[[ TASK INPUT open ]]

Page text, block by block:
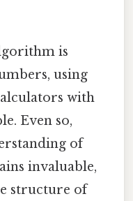
is
using
with
Even so,
of
invaluable,
structure of
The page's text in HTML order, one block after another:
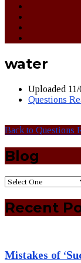
water
Uploaded
Questions
Back to Questions
Blog
Recent
Mistakes of
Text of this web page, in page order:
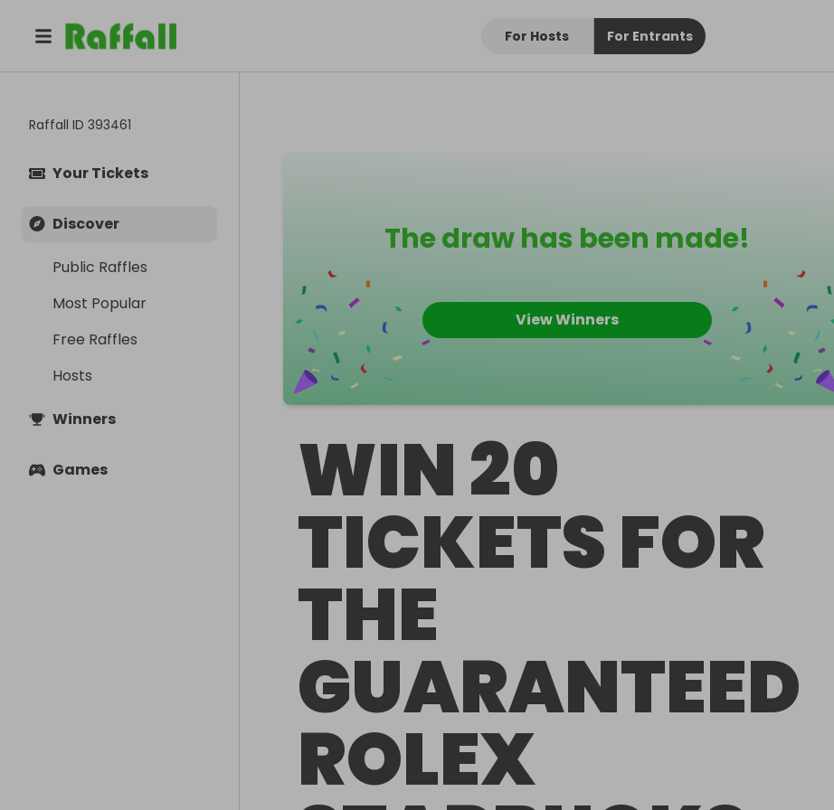
For Hosts For Entrants
Raffall ID 393461
Your Tickets
Discover
Public Raffles
Most Popular
Free Raffles
Hosts
Winners
Games
The draw has been made!
View Winners
WIN 20
TICKETS FOR
THE
GUARANTEED
ROLEX
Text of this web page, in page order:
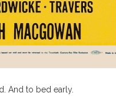
And to bed early.
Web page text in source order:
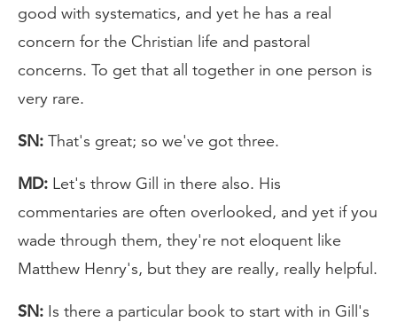
good with systematics, and yet he has a real
concern for the Christian life and pastoral
concerns. To get that all together in one person is
very rare.
SN: That's great; so we've got three.
MD: Let's throw Gill in there also. His
commentaries are often overlooked, and yet if you
wade through them, they're not eloquent like
Matthew Henry's, but they are really, really helpful.
SN: Is there a particular book to start with in Gill's
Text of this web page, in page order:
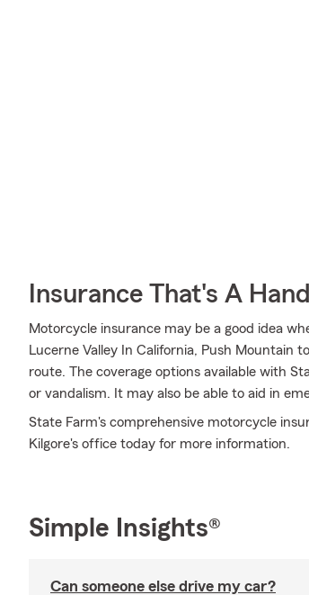
Insurance That's A
Motorcycle insurance may be a good idea
Lucerne Valley In California, Push Mountain
route. The coverage options available with
or vandalism. It may also be able to aid in
State Farm's comprehensive motorcycle
Kilgore's office today for more information.
Simple Insights®
Can someone else drive my car?
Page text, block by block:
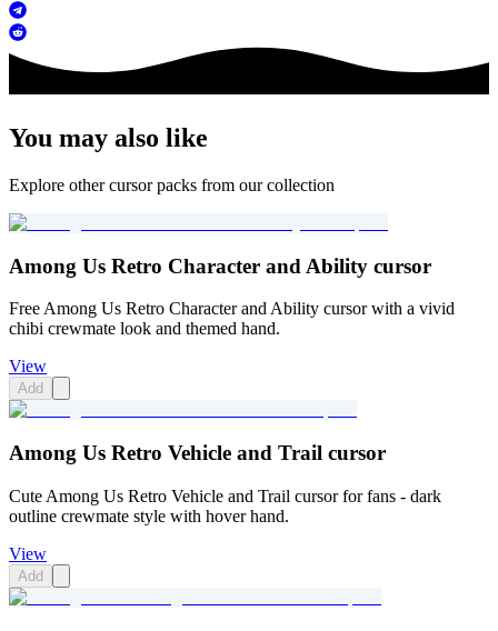
You may also like
Explore other cursor packs from our collection
Among Us Retro Character and Ability cursor
Free Among Us Retro Character and Ability cursor with a vivid
chibi crewmate look and themed hand.
View
Add
Among Us Retro Vehicle and Trail cursor
Cute Among Us Retro Vehicle and Trail cursor for fans - dark
outline crewmate style with hover hand.
View
Add
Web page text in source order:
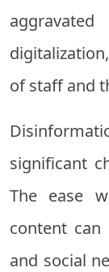
of staff and
significant
The ease
content
and social
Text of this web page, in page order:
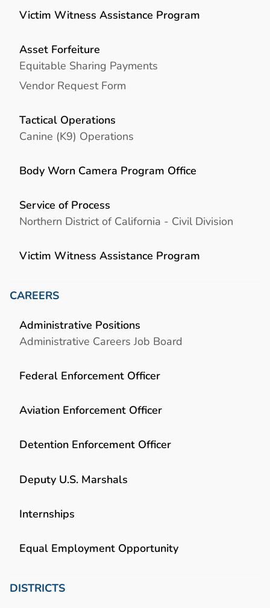
Victim Witness Assistance Program
Asset Forfeiture
Equitable Sharing Payments
Vendor Request Form
Tactical Operations
Canine (K9) Operations
Body Worn Camera Program Office
Service of Process
Northern District of California - Civil Division
Victim Witness Assistance Program
CAREERS
Administrative Positions
Administrative Careers Job Board
Federal Enforcement Officer
Aviation Enforcement Officer
Detention Enforcement Officer
Deputy U.S. Marshals
Internships
Equal Employment Opportunity
DISTRICTS
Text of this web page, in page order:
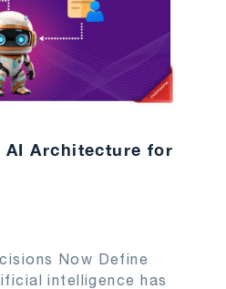
AI Architecture for
Now Define
intelligence has
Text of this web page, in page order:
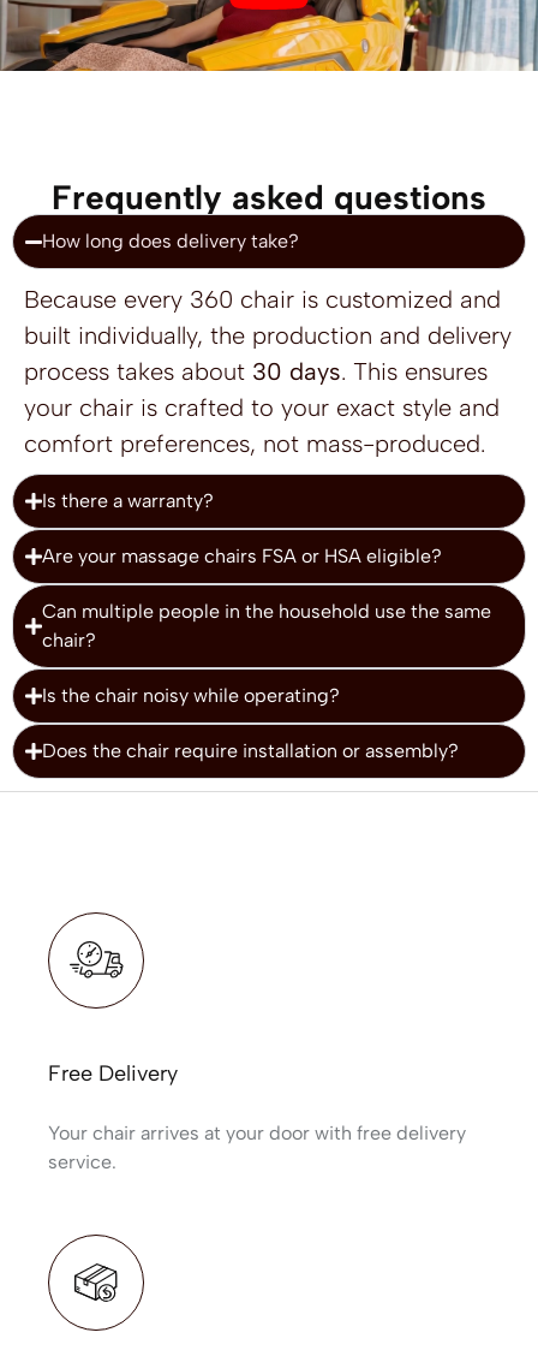
Frequently asked questions
How long does delivery take?
Because every 360 chair is customized and
built individually, the production and delivery
process takes about 30 days. This ensures
your chair is crafted to your exact style and
comfort preferences, not mass-produced.
Is there a warranty?
Are your massage chairs FSA or HSA eligible?
Can multiple people in the household use the same
chair?
Is the chair noisy while operating?
Does the chair require installation or assembly?
Free Delivery
Your chair arrives at your door with free delivery
service.
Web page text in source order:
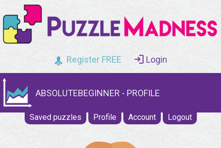
Register FREE Login
ABSOLUTEBEGINNER - PROFILE
Saved puzzles Profile Account Logout
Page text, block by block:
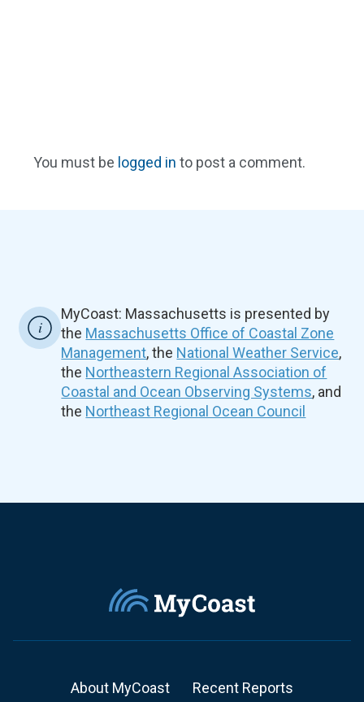
You must be logged in to post a comment.
MyCoast: Massachusetts is presented by
the Massachusetts Office of Coastal Zone
Management, the National Weather Service,
the Northeastern Regional Association of
Coastal and Ocean Observing Systems, and
the Northeast Regional Ocean Council
About MyCoast
Recent Reports
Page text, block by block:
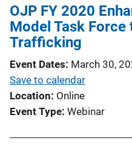
OJP FY 2020
Model Task
Trafficking
Event Dates March 30,
Save to calendar
Location Online
Event Type Webinar
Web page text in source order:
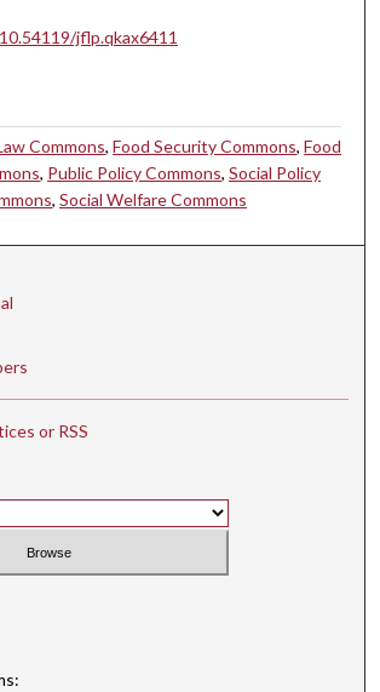
jflp.qkax6411
Commons,Food Security Commons,Food
, Public Policy Commons,Social Policy
,Social Welfare Commons
or RSS
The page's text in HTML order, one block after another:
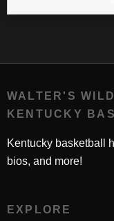
WALTER'S
KENTUCKY
Kentucky basketball
bios, and more!
EXPLORE
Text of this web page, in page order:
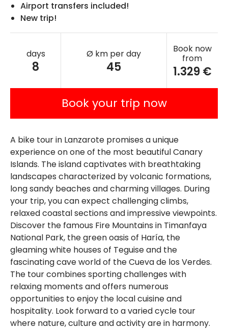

[[ TASK INPUT closed ]]

Each record above should be copied character for character, with pictures dropped.

Page text, block by block:
is
using
with
Even so,
of
invaluable,
structure of
The page's text in HTML order, one block after another:
water
Uploaded
Questions
Back to Questions
Blog
Recent
Mistakes of
Text of this web page, in page order:
For Hosts For Entrants
Raffall ID 393461
Your Tickets
Discover
Public Raffles
Most Popular
Free Raffles
Hosts
Winners
Games
The draw has been made!
View Winners
WIN 20
TICKETS FOR
THE
GUARANTEED
ROLEX
Text of this web page, in page order:
And to bed early.
Web page text in source order:
good with systematics, and yet he has a real
concern for the Christian life and pastoral
concerns. To get that all together in one person is
very rare.
SN: That's great; so we've got three.
MD: Let's throw Gill in there also. His
commentaries are often overlooked, and yet if you
wade through them, they're not eloquent like
Matthew Henry's, but they are really, really helpful.
SN: Is there a particular book to start with in Gill's
Text of this web page, in page order:
Insurance That's A
Motorcycle insurance may be a good idea
Lucerne Valley In California, Push Mountain
route. The coverage options available with
or vandalism. It may also be able to aid in
State Farm's comprehensive motorcycle
Kilgore's office today for more information.
Simple Insights®
Can someone else drive my car?
Page text, block by block:
You may also like
Explore other cursor packs from our collection
Among Us Retro Character and Ability cursor
Free Among Us Retro Character and Ability cursor with a vivid
chibi crewmate look and themed hand.
View
Add
Among Us Retro Vehicle and Trail cursor
Cute Among Us Retro Vehicle and Trail cursor for fans - dark
outline crewmate style with hover hand.
View
Add
Web page text in source order:
of staff and
significant
The ease
content
and social
Text of this web page, in page order:
Victim Witness Assistance Program
Asset Forfeiture
Equitable Sharing Payments
Vendor Request Form
Tactical Operations
Canine (K9) Operations
Body Worn Camera Program Office
Service of Process
Northern District of California - Civil Division
Victim Witness Assistance Program
CAREERS
Administrative Positions
Administrative Careers Job Board
Federal Enforcement Officer
Aviation Enforcement Officer
Detention Enforcement Officer
Deputy U.S. Marshals
Internships
Equal Employment Opportunity
DISTRICTS
Text of this web page, in page order:
AI Architecture for
Now Define
intelligence has
Text of this web page, in page order:
Frequently asked questions
How long does delivery take?
Because every 360 chair is customized and
built individually, the production and delivery
process takes about 30 days. This ensures
your chair is crafted to your exact style and
comfort preferences, not mass-produced.
Is there a warranty?
Are your massage chairs FSA or HSA eligible?
Can multiple people in the household use the same
chair?
Is the chair noisy while operating?
Does the chair require installation or assembly?
Free Delivery
Your chair arrives at your door with free delivery
service.
Web page text in source order:
Register FREE Login
ABSOLUTEBEGINNER - PROFILE
Saved puzzles Profile Account Logout
Page text, block by block:
You must be logged in to post a comment.
MyCoast: Massachusetts is presented by
the Massachusetts Office of Coastal Zone
Management, the National Weather Service,
the Northeastern Regional Association of
Coastal and Ocean Observing Systems, and
the Northeast Regional Ocean Council
About MyCoast
Recent Reports
Page text, block by block:
OJP FY 2020
Model Task
Trafficking
Event Dates March 30,
Save to calendar
Location Online
Event Type Webinar
Web page text in source order:
jflp.qkax6411
Commons,Food Security Commons,Food
, Public Policy Commons,Social Policy
,Social Welfare Commons
or RSS
The page's text in HTML order, one block after another:
WALTER'S
KENTUCKY
Kentucky basketball
bios, and more!
EXPLORE
Text of this web page, in page order:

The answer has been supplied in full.